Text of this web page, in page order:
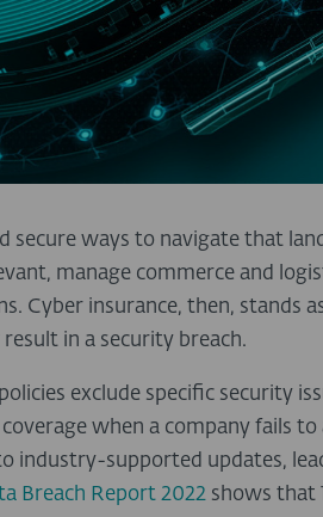
secure ways to navigate that
manage commerce and
Cyber insurance, then, stands
in a security breach.
exclude specific security
when a company fails
industry-supported updates,
Breach Report 2022 shows that
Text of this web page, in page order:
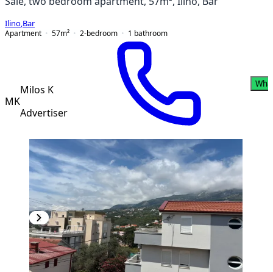
Ilino Bar
Apartment
57m² 2-bedroom 1 bathroom
MK
Milos K
Advertiser
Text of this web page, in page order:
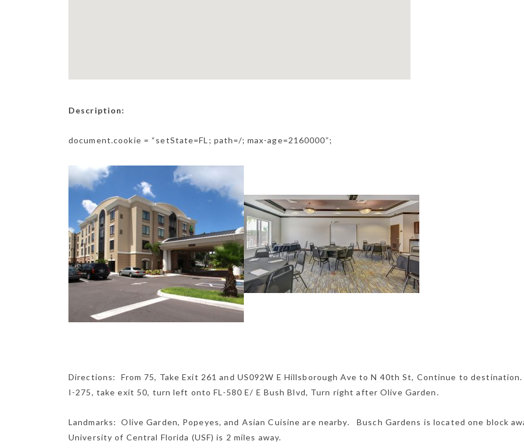
Description:
document.cookie = “setState=FL; path=/; max-age=2160000”;
Directions: From 75, Take Exit 261 and US092W E Hillsborough Ave to N 40th St, Continue to destination.
I-275, take exit 50, turn left onto FL-580 E/ E Bush Blvd, Turn right after Olive Garden.
Landmarks: Olive Garden, Popeyes, and Asian Cuisine are nearby. Busch Gardens is located one block
University of Central Florida (USF) is 2 miles away.
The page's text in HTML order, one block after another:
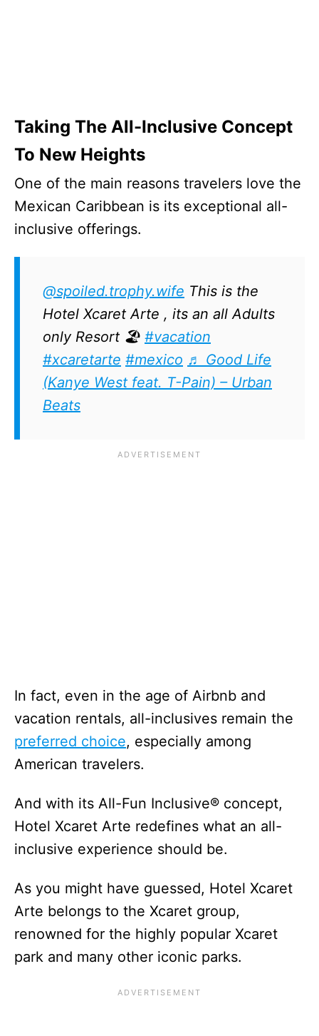
Taking The All-Inclusive Concept
To New Heights
One of the main reasons travelers love the
Mexican Caribbean is its exceptional all-
inclusive offerings.
@spoiled.trophy.wife This is the
Hotel Xcaret Arte , its an all Adults
only Resort 🏖️ #vacation
#xcaretarte #mexico ♬ Good Life
(Kanye West feat. T-Pain) – Urban
Beats
In fact, even in the age of Airbnb and
vacation rentals, all-inclusives remain the
preferred choice, especially among
American travelers.
And with its All-Fun Inclusive® concept,
Hotel Xcaret Arte redefines what an all-
inclusive experience should be.
As you might have guessed, Hotel Xcaret
Arte belongs to the Xcaret group,
renowned for the highly popular Xcaret
park and many other iconic parks.
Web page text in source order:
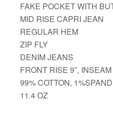
FAKE POCKET WITH
MID RISE CAPRI JEAN
REGULAR HEM
ZIP FLY
DENIM JEANS
FRONT RISE 9″,
99% COTTON,
11.4 OZ
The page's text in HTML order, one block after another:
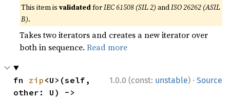
This item isvalidatedforIEC 61508 (SIL 2) andISO 26262 (ASIL
B).
Takes two iterators and creates a new iterator over
both in sequence.Read more
1.0.0 (const: unstable) · Source
fn zip <U>(self,
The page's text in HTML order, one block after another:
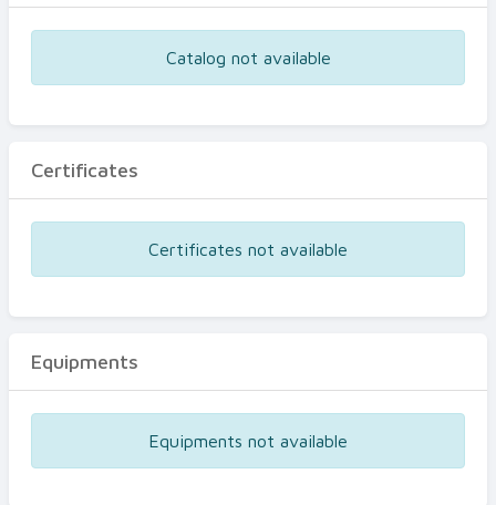
Catalog not available
Certificates
Certificates not available
Equipments
Equipments not available
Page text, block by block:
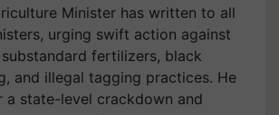
Minister has written to all
urging swift action against
fertilizers, black
and illegal tagging practices. He
a state-level crackdown and
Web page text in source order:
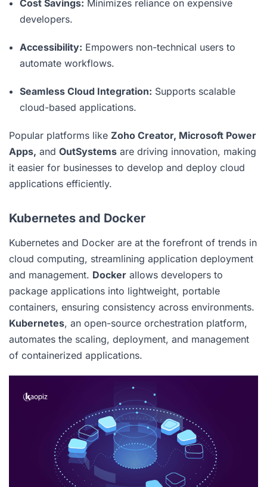
Cost Savings: Minimizes reliance on expensive
developers.
Accessibility: Empowers non-technical users to
automate workflows.
Seamless Cloud Integration: Supports scalable
cloud-based applications.
Popular platforms like Zoho Creator, Microsoft Power
Apps, and OutSystems are driving innovation, making
it easier for businesses to develop and deploy cloud
applications efficiently.
Kubernetes and Docker
Kubernetes and Docker are at the forefront of trends in
cloud computing, streamlining application deployment
and management. Docker allows developers to
package applications into lightweight, portable
containers, ensuring consistency across environments.
Kubernetes, an open-source orchestration platform,
automates the scaling, deployment, and management
of containerized applications.
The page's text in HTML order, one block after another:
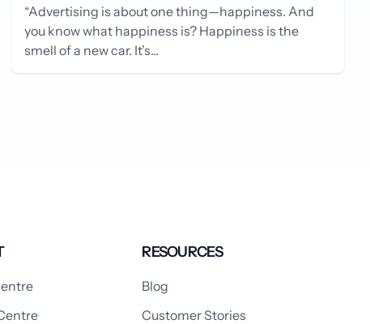
“Advertising is about one thing—happiness. And
you know what happiness is? Happiness is the
smell of a new car. It’s...
RESOURCES
Blog
Customer Stories
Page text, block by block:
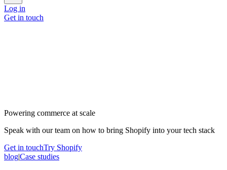
Log in
Get in touch
Powering commerce at scale
Speak with our team on how to bring Shopify into your tech stack
Get in touchTry Shopify
blog|Case studies
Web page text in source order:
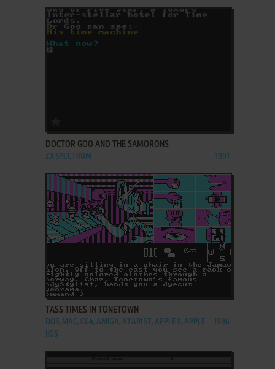
DOCTOR GOO AND THE SAMORONS
ZX SPECTRUM 1991
ADD TO FAVORITES
TASS TIMES IN TONETOWN
DOS, MAC, C64, AMIGA, ATARI ST, APPLE II, APPLE
IIGS
1986
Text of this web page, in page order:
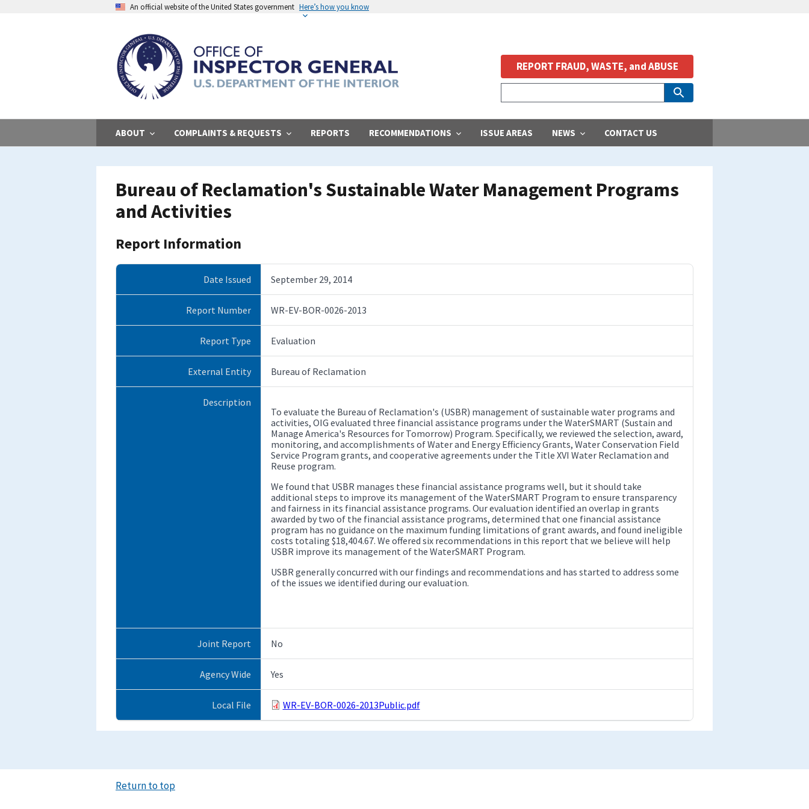
An official website of the United States government Here’s how you know
ABOUT COMPLAINTS & REQUESTS REPORTS RECOMMENDATIONS ISSUE AREAS NEWS CONTACT US
REPORT FRAUD, WASTE, and ABUSE
Bureau of Reclamation's Sustainable Water Management Programs
and Activities
Report Information
Date Issued September 29, 2014
Report Number WR-EV-BOR-0026-2013
Report Type Evaluation
External Entity Bureau of Reclamation
Description
To evaluate the Bureau of Reclamation's (USBR) management of sustainable water programs and
activities, OIG evaluated three financial assistance programs under the WaterSMART (Sustain and
Manage America's Resources for Tomorrow) Program. Specifically, we reviewed the selection, award,
monitoring, and accomplishments of Water and Energy Efficiency Grants, Water Conservation Field
Service Program grants, and cooperative agreements under the Title XVI Water Reclamation and
Reuse program.
We found that USBR manages these financial assistance programs well, but it should take
additional steps to improve its management of the WaterSMART Program to ensure transparency
and fairness in its financial assistance programs. Our evaluation identified an overlap in grants
awarded by two of the financial assistance programs, determined that one financial assistance
program has no guidance on the maximum funding limitations of grant awards, and found ineligible
costs totaling $18,404.67. We offered six recommendations in this report that we believe will help
USBR improve its management of the WaterSMART Program.
USBR generally concurred with our findings and recommendations and has started to address some
of the issues we identified during our evaluation.
Joint Report No
Agency Wide Yes
Local File WR-EV-BOR-0026-2013Public.pdf
Return to top
····················
WORK REQUIRED:
Start with the line with "renowned for the highly popular Xcaret" in the listing above and stop after the line with "1.0.0 (const: unstable) · Source". Write out exactly the lines in that stretch and no others, without pictures.

RESPONSE:
renowned for the highly popular Xcaret
park and many other iconic parks.
Web page text in source order:
FAKE POCKET WITH
MID RISE CAPRI JEAN
REGULAR HEM
ZIP FLY
DENIM JEANS
FRONT RISE 9″,
99% COTTON,
11.4 OZ
The page's text in HTML order, one block after another:
This item isvalidatedforIEC 61508 (SIL 2) andISO 26262 (ASIL
B).
Takes two iterators and creates a new iterator over
both in sequence.Read more
1.0.0 (const: unstable) · Source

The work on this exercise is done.